#### Source material:

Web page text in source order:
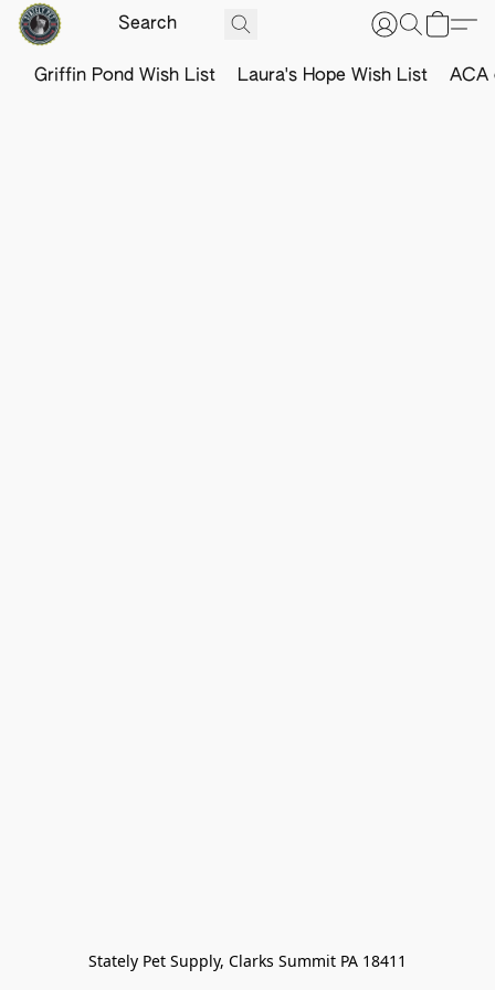
Griffin Pond Wish List Laura's Hope Wish List ACA
Stately Pet Supply, Clarks Summit PA 18411
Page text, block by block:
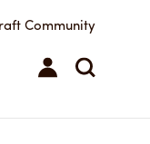
Community
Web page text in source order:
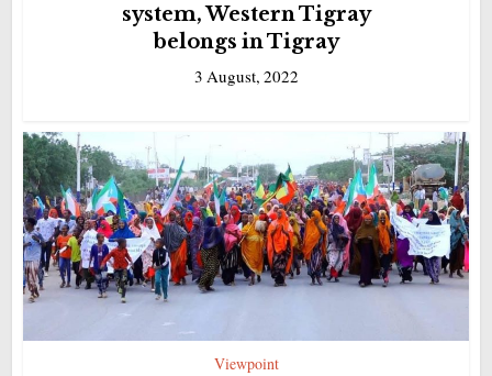
system, Western Tigray
belongs in Tigray
3 August, 2022
Viewpoint
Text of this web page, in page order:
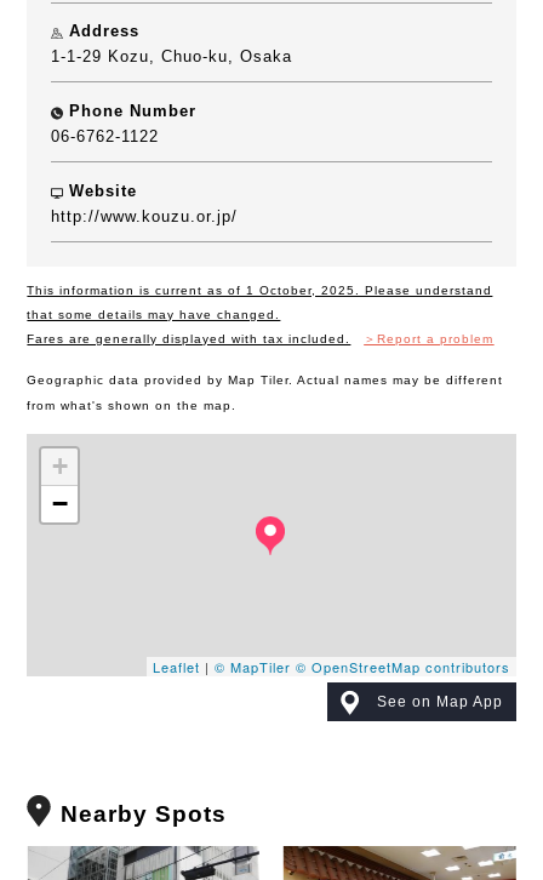
Address
1-1-29 Kozu, Chuo-ku, Osaka
Phone Number
06-6762-1122
Website
http://www.kouzu.or.jp/
This information is current as of 1 October, 2025. Please understand
that some details may have changed.
Fares are generally displayed with tax included.
＞Report a problem
Geographic data provided by Map Tiler. Actual names may be different
from what's shown on the map.
+
−
Leaflet | © MapTiler © OpenStreetMap contributors
See on Map App
Nearby Spots
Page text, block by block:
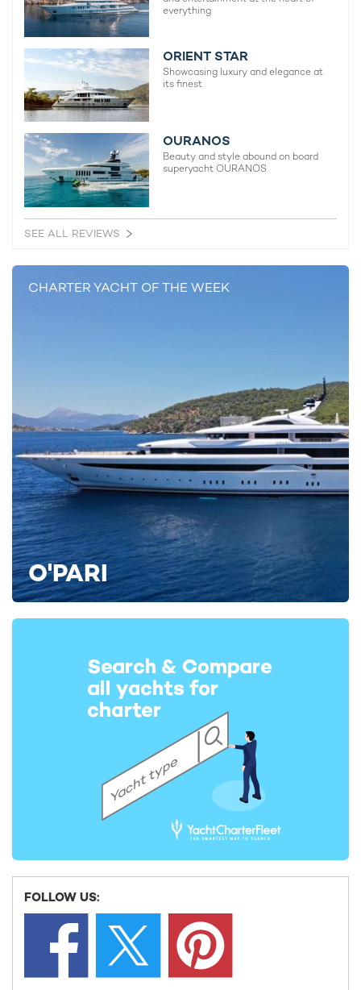
everything
ORIENT STAR
Showcasing luxury and elegance at
its finest
OURANOS
Beauty and style abound on board
superyacht OURANOS
SEE ALL REVIEWS
CHARTER YACHT OF THE WEEK
O'PARI
FOLLOW US:
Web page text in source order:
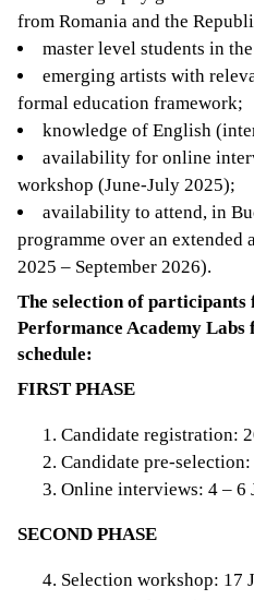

#### Exercise brief:
Each line above should be written out again unchanged; no images are to be carried over.

#### Result for this exercise:
Web page text in source order:
Griffin Pond Wish List Laura's Hope Wish List ACA
Stately Pet Supply, Clarks Summit PA 18411
Page text, block by block:
Community
Web page text in source order:
system, Western Tigray
belongs in Tigray
3 August, 2022
Viewpoint
Text of this web page, in page order:
Address
1-1-29 Kozu, Chuo-ku, Osaka
Phone Number
06-6762-1122
Website
http://www.kouzu.or.jp/
This information is current as of 1 October, 2025. Please understand
that some details may have changed.
Fares are generally displayed with tax included.
＞Report a problem
Geographic data provided by Map Tiler. Actual names may be different
from what's shown on the map.
+
−
Leaflet | © MapTiler © OpenStreetMap contributors
See on Map App
Nearby Spots
Page text, block by block:
everything
ORIENT STAR
Showcasing luxury and elegance at
its finest
OURANOS
Beauty and style abound on board
superyacht OURANOS
SEE ALL REVIEWS
CHARTER YACHT OF THE WEEK
O'PARI
FOLLOW US:
Web page text in source order:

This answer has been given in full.